(Supplied data)
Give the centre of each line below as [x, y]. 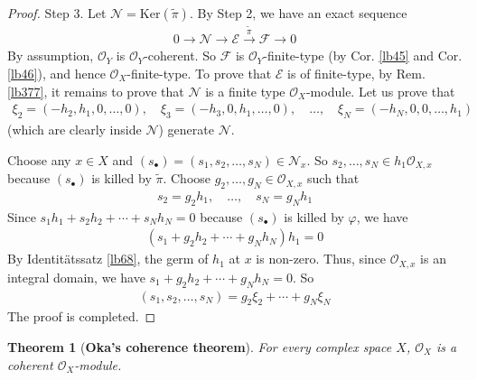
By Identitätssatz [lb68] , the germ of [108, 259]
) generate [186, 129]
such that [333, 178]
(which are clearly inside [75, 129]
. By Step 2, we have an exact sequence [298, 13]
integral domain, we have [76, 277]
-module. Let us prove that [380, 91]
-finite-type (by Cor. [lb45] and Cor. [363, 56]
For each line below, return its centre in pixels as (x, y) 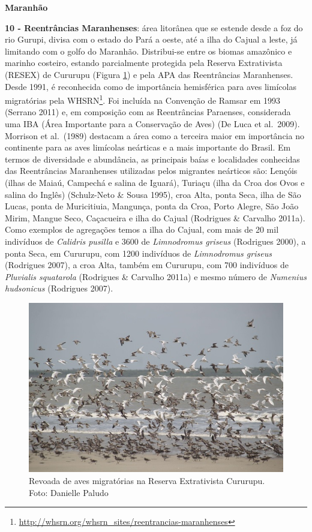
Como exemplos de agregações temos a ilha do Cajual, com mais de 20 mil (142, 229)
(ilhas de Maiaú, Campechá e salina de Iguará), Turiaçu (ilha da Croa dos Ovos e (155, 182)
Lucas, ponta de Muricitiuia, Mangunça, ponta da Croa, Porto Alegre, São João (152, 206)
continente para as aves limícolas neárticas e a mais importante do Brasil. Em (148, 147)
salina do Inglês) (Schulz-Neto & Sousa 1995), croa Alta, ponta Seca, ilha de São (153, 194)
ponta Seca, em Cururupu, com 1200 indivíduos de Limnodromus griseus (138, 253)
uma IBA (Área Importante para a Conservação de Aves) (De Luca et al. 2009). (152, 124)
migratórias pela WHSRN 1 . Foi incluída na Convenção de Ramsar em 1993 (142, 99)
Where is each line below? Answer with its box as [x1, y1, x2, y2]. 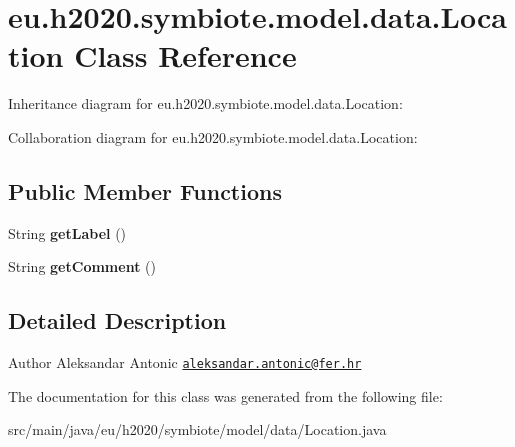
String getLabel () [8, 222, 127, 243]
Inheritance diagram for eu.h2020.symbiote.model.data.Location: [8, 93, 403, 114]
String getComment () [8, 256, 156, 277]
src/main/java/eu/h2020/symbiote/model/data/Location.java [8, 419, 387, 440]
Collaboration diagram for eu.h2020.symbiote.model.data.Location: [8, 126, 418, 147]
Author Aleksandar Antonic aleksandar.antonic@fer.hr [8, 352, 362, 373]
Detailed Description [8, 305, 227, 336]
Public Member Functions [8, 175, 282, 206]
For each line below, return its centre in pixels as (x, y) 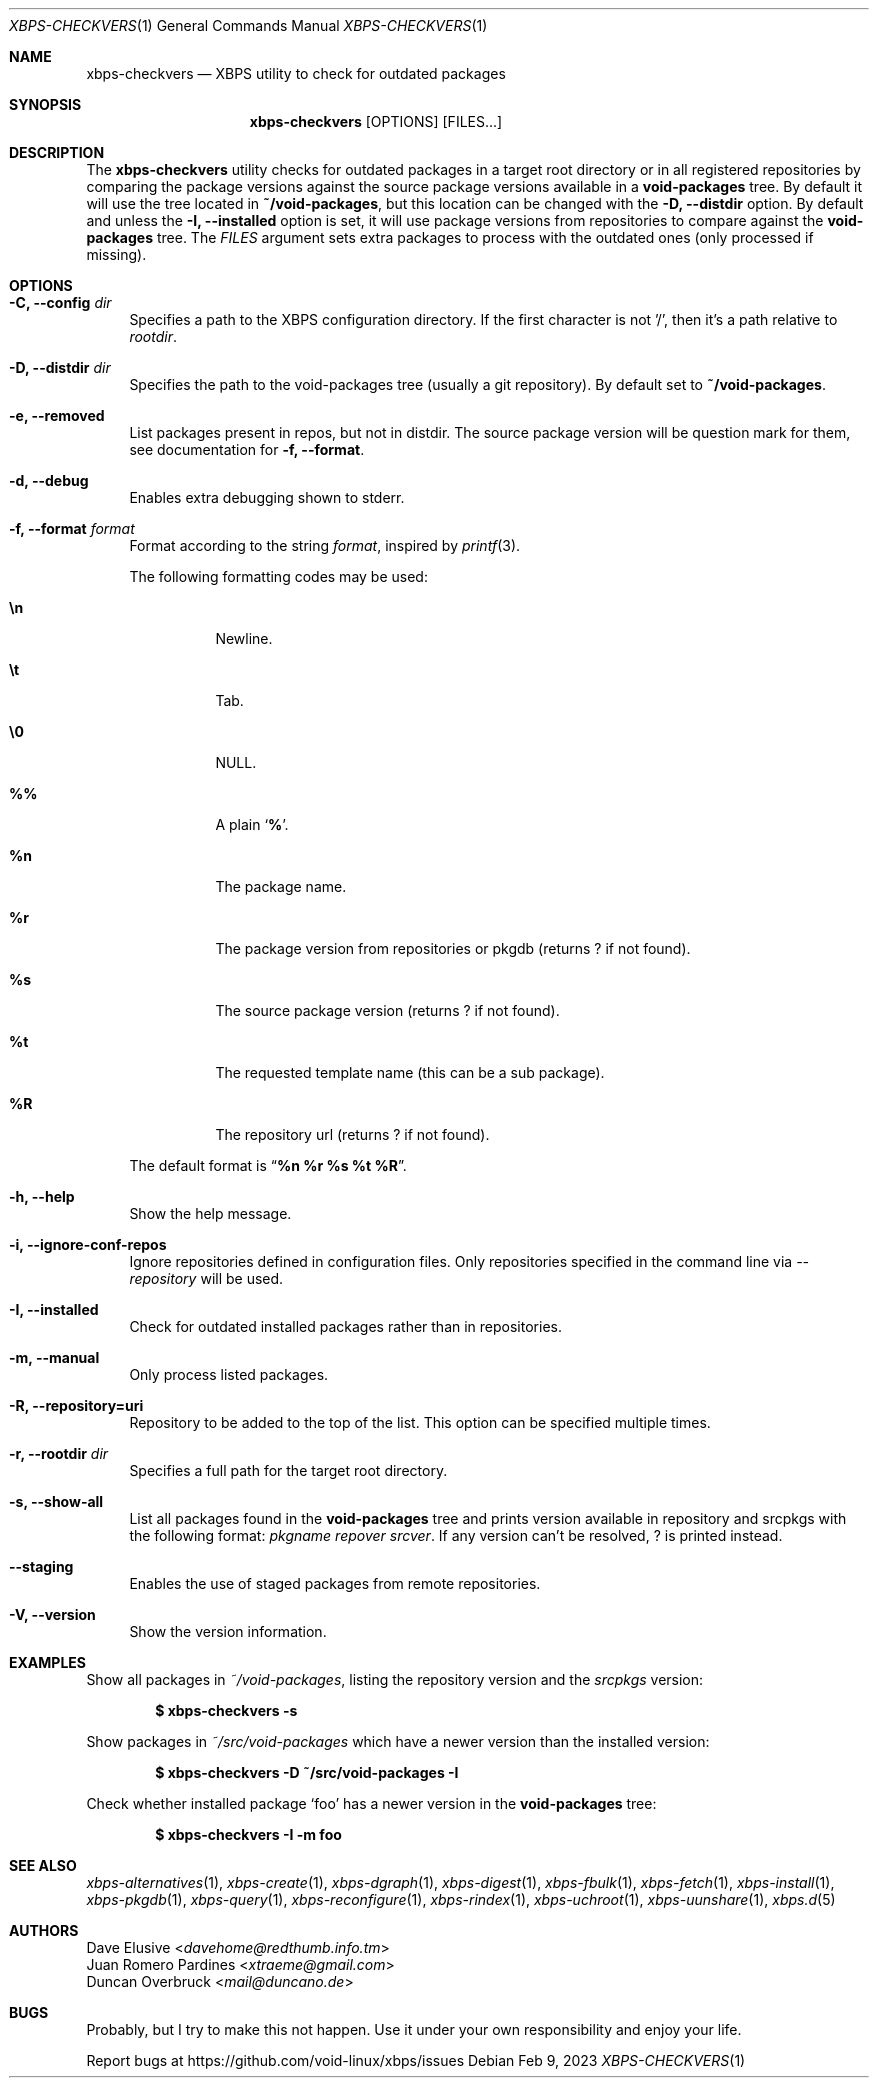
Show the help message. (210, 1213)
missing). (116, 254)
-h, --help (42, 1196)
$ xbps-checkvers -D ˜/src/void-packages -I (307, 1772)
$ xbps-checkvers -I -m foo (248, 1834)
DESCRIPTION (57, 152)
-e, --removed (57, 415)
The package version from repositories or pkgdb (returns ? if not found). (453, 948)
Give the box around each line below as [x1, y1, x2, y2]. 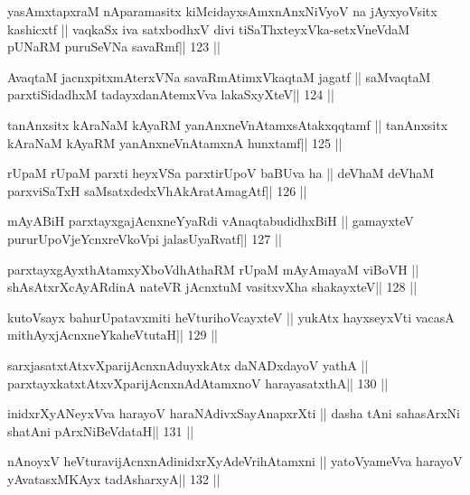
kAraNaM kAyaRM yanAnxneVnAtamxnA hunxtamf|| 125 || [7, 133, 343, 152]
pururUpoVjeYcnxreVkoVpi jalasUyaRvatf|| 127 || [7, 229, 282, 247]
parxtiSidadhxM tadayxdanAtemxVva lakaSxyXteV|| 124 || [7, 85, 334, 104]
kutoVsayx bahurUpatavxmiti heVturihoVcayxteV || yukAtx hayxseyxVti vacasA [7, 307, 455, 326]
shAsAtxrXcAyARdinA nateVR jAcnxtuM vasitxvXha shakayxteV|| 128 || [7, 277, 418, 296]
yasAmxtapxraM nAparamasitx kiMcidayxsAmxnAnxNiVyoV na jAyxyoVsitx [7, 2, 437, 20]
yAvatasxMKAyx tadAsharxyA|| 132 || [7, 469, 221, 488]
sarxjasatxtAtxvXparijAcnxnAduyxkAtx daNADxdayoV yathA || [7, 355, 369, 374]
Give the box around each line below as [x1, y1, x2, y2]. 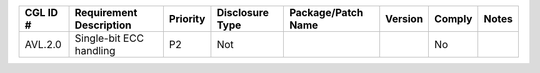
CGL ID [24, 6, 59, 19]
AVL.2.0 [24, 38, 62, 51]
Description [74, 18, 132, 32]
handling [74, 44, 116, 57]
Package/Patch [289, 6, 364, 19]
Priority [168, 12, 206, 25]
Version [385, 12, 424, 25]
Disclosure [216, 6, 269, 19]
(End Supplied data)
→ **Task instructions**:
With the pictures excluded, retype the records above verbatim.

→ **Response area**:
Give the centre of each line below as [x, y]. 
By Identitätssatz [lb68] , the germ of [108, 259]
) generate [186, 129]
such that [333, 178]
(which are clearly inside [75, 129]
. By Step 2, we have an exact sequence [298, 13]
integral domain, we have [76, 277]
-module. Let us prove that [380, 91]
-finite-type (by Cor. [lb45] and Cor. [363, 56]
For each line below, return its centre in pixels as (x, y) 
Como exemplos de agregações temos a ilha do Cajual, com mais de 20 mil (142, 229)
(ilhas de Maiaú, Campechá e salina de Iguará), Turiaçu (ilha da Croa dos Ovos e (155, 182)
Lucas, ponta de Muricitiuia, Mangunça, ponta da Croa, Porto Alegre, São João (152, 206)
continente para as aves limícolas neárticas e a mais importante do Brasil. Em (148, 147)
salina do Inglês) (Schulz-Neto & Sousa 1995), croa Alta, ponta Seca, ilha de São (153, 194)
ponta Seca, em Cururupu, com 1200 indivíduos de Limnodromus griseus (138, 253)
uma IBA (Área Importante para a Conservação de Aves) (De Luca et al. 2009). (152, 124)
migratórias pela WHSRN 1 . Foi incluída na Convenção de Ramsar em 1993 (142, 99)
Where is each line below? Answer with its box as [x1, y1, x2, y2]. 
String getLabel () [8, 222, 127, 243]
Inheritance diagram for eu.h2020.symbiote.model.data.Location: [8, 93, 403, 114]
String getComment () [8, 256, 156, 277]
src/main/java/eu/h2020/symbiote/model/data/Location.java [8, 419, 387, 440]
Collaboration diagram for eu.h2020.symbiote.model.data.Location: [8, 126, 418, 147]
Author Aleksandar Antonic aleksandar.antonic@fer.hr [8, 352, 362, 373]
Detailed Description [8, 305, 227, 336]
Public Member Functions [8, 175, 282, 206]
For each line below, return its centre in pixels as (x, y) 
Show the help message. (210, 1213)
missing). (116, 254)
-h, --help (42, 1196)
$ xbps-checkvers -D ˜/src/void-packages -I (307, 1772)
$ xbps-checkvers -I -m foo (248, 1834)
DESCRIPTION (57, 152)
-e, --removed (57, 415)
The package version from repositories or pkgdb (returns ? if not found). (453, 948)
Give the box around each line below as [x1, y1, x2, y2]. 
kAraNaM kAyaRM yanAnxneVnAtamxnA hunxtamf|| 125 || [7, 133, 343, 152]
pururUpoVjeYcnxreVkoVpi jalasUyaRvatf|| 127 || [7, 229, 282, 247]
parxtiSidadhxM tadayxdanAtemxVva lakaSxyXteV|| 124 || [7, 85, 334, 104]
kutoVsayx bahurUpatavxmiti heVturihoVcayxteV || yukAtx hayxseyxVti vacasA [7, 307, 455, 326]
shAsAtxrXcAyARdinA nateVR jAcnxtuM vasitxvXha shakayxteV|| 128 || [7, 277, 418, 296]
yasAmxtapxraM nAparamasitx kiMcidayxsAmxnAnxNiVyoV na jAyxyoVsitx [7, 2, 437, 20]
yAvatasxMKAyx tadAsharxyA|| 132 || [7, 469, 221, 488]
sarxjasatxtAtxvXparijAcnxnAduyxkAtx daNADxdayoV yathA || [7, 355, 369, 374]
Give the box around each line below as [x1, y1, x2, y2]. 
CGL ID [24, 6, 59, 19]
AVL.2.0 [24, 38, 62, 51]
Description [74, 18, 132, 32]
handling [74, 44, 116, 57]
Package/Patch [289, 6, 364, 19]
Priority [168, 12, 206, 25]
Version [385, 12, 424, 25]
Disclosure [216, 6, 269, 19]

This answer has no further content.